The Argentinean composer Osvaldo Golijov’s family were Jews from Eastern Europe. Throughout his childhood he came under the influence of this rich musical tradition so it is no surprise that he should want to incorporate klezmer in some of his compositions. Taking for inspiration the story of Cabalist rabbi Isaac the Blind (1160-1235), Golijov has written a work that uses klezmer melodies throughout. Divided into five movements it opens with a short prelude that is introduced by the string quartet and which creates a suitably sombre and reflective atmosphere. The clarinet joins in to take the central role and this prelude merges into the second movement marked agitato which it certainly is with the clarinet reproducing a moaning sound. The third movement, based upon an old klezmer song ‘The Old Klezmer Band’ is for dancing. After its introduction in a slow dirge-like mode it breaks out into a faster rhythmic meter. These two contrasting speeds then alternate.

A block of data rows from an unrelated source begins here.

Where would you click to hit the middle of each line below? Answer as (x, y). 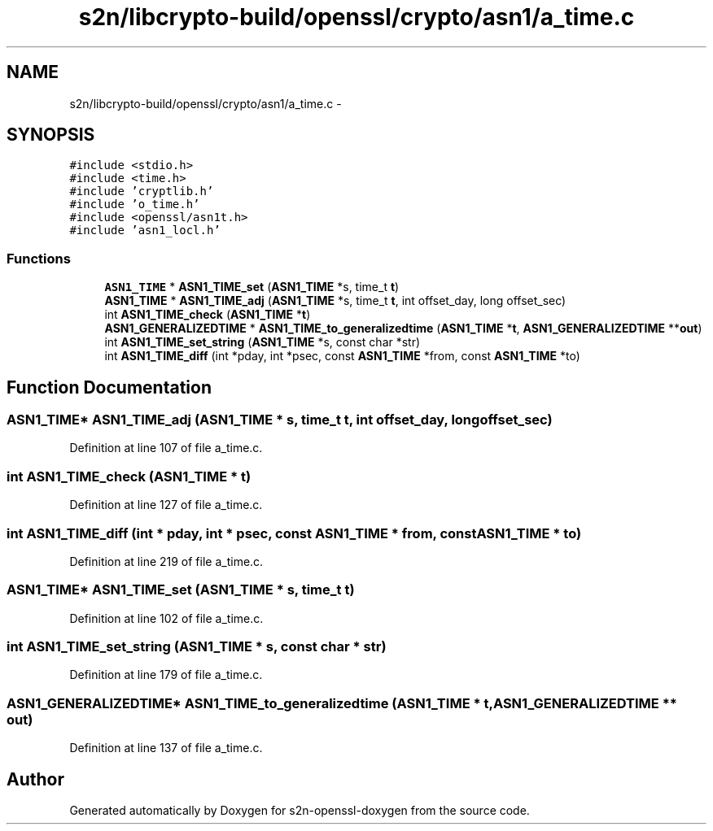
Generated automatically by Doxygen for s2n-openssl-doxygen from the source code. (300, 810)
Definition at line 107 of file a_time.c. (166, 448)
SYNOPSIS (51, 135)
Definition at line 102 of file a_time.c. (166, 618)
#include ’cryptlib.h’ (142, 191)
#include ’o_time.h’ (135, 204)
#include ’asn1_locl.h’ (145, 231)
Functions (39, 258)

Though I’ve tried to discover the answer I am still unsure whether the ‘klezmer clarinet’ is in any way different to a conventional one or whether it is more down to the method of playing. In any event it can in klezmer be hugely successful in creating both intensely sad sounds as well as riotously festive ones. In this composition the sad sounds are sometimes joined by the odd human moan emphasising the black mood. The fourth movement marked calmo is quite hauntingly beautiful and it merges into the postlude that closes the composition.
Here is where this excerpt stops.